Go through the data below and transcribe it exactly. Omit the images.

Recorded data
■ ■ ■ ■ ■ ■ ■

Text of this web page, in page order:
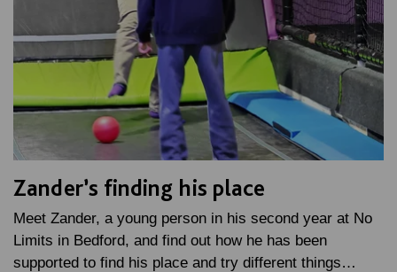
Zander’s finding his place
Meet Zander, a young person in his second year at No
Limits in Bedford, and find out how he has been
supported to find his place and try different things…
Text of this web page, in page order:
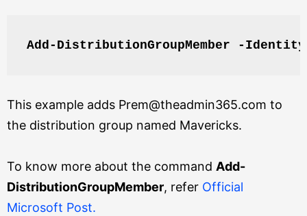
Add-DistributionGroupMember -Identity
This example adds Prem@theadmin365.com to
the distribution group named Mavericks.
To know more about the command Add-
DistributionGroupMember, refer Official
Microsoft Post.
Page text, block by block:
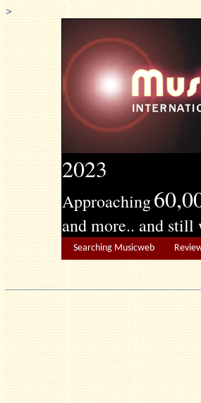
>
2023
Approaching
and more.. and
Searching Musicweb
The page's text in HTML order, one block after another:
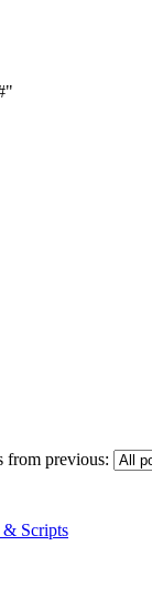
from previous:
& Scripts
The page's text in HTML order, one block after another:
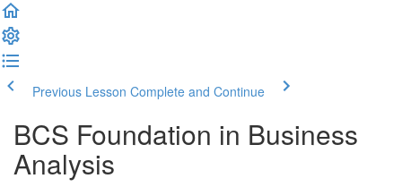
Previous Lesson Complete and Continue
BCS Foundation in Business
Analysis
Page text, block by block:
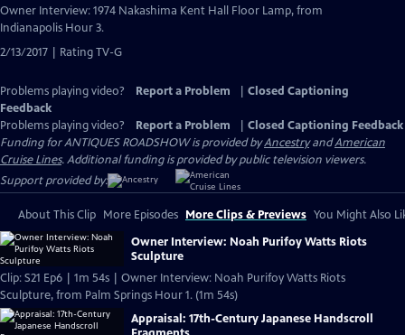
Owner Interview: 1974 Nakashima Kent Hall Floor Lamp, from
Indianapolis Hour 3.
2/13/2017 | Rating TV-G
Problems playing video? Report a Problem
Closed Captioning
Feedback
Problems playing video?
Report a Problem
Closed Captioning Feedback
Funding for ANTIQUES ROADSHOW is provided byAncestryandAmerican
Cruise Lines. Additional funding is provided by public television viewers.
Support provided by:
About This Clip More Episodes More Clips & Previews You Might Also
Owner Interview: Noah Purifoy Watts Riots
Sculpture
Clip: S21 Ep6 | 1m 54s | Owner Interview: Noah Purifoy Watts Riots
Sculpture, from Palm Springs Hour 1. (1m 54s)
Appraisal: 17th-Century Japanese Handscroll
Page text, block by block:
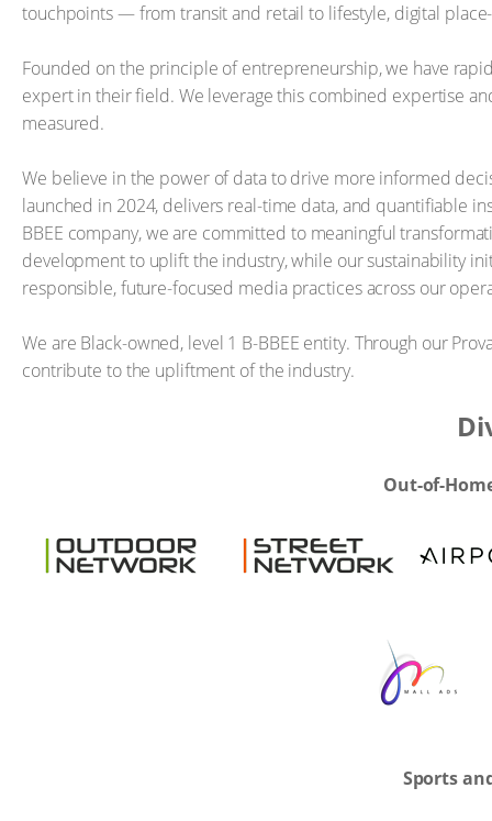
touchpoints — from transit and retail to lifestyle, digital
Founded on the principle of entrepreneurship, we have
expert in their field. We leverage this combined expertise
measured.
We believe in the power of data to drive more informed
launched in 2024, delivers real-time data, and quantifiable
BBEE company, we are committed to meaningful
development to uplift the industry, while our sustainability
responsible, future-focused media practices across our
We are Black-owned, level 1 B-BBEE entity. Through our
contribute to the upliftment of the industry.
Out-of-
Sports
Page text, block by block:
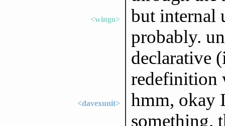
<wingo>
but internal
probably.
declarative
redefinition
<davexunit>
hmm, okay
something.
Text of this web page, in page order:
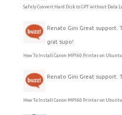
Safely Convert Hard Disk to GPT without Data
Renato Gini Great support.
grat supo!
How To Install Canon MP160 Printer on
Renato Gini Great support.
How To Install Canon MP160 Printer on
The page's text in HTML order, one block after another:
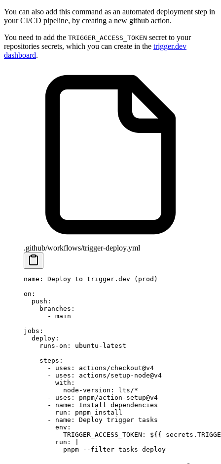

■ ■ ■ ■ ■ ■ ■

Problem solution:
Text of this web page, in page order:
Zander’s finding his place
Meet Zander, a young person in his second year at No
Limits in Bedford, and find out how he has been
supported to find his place and try different things…
Text of this web page, in page order:
Add-DistributionGroupMember -Identity
This example adds Prem@theadmin365.com to
the distribution group named Mavericks.
To know more about the command Add-
DistributionGroupMember, refer Official
Microsoft Post.
Page text, block by block:
>
2023
Approaching
and more.. and
Searching Musicweb
The page's text in HTML order, one block after another:
from previous:
& Scripts
The page's text in HTML order, one block after another:
Previous Lesson Complete and Continue
BCS Foundation in Business
Analysis
Page text, block by block:
Owner Interview: 1974 Nakashima Kent Hall Floor Lamp, from
Indianapolis Hour 3.
2/13/2017 | Rating TV-G
Problems playing video? Report a Problem
Closed Captioning
Feedback
Problems playing video?
Report a Problem
Closed Captioning Feedback
Funding for ANTIQUES ROADSHOW is provided byAncestryandAmerican
Cruise Lines. Additional funding is provided by public television viewers.
Support provided by:
About This Clip More Episodes More Clips & Previews You Might Also
Owner Interview: Noah Purifoy Watts Riots
Sculpture
Clip: S21 Ep6 | 1m 54s | Owner Interview: Noah Purifoy Watts Riots
Sculpture, from Palm Springs Hour 1. (1m 54s)
Appraisal: 17th-Century Japanese Handscroll
Page text, block by block:
touchpoints — from transit and retail to lifestyle, digital
Founded on the principle of entrepreneurship, we have
expert in their field. We leverage this combined expertise
measured.
We believe in the power of data to drive more informed
launched in 2024, delivers real-time data, and quantifiable
BBEE company, we are committed to meaningful
development to uplift the industry, while our sustainability
responsible, future-focused media practices across our
We are Black-owned, level 1 B-BBEE entity. Through our
contribute to the upliftment of the industry.
Out-of-
Sports
Page text, block by block:
<wingo>
but internal
probably.
declarative
redefinition
<davexunit>
hmm, okay
something.
Text of this web page, in page order:
Safely Convert Hard Disk to GPT without Data
Renato Gini Great support.
grat supo!
How To Install Canon MP160 Printer on
Renato Gini Great support.
How To Install Canon MP160 Printer on
The page's text in HTML order, one block after another:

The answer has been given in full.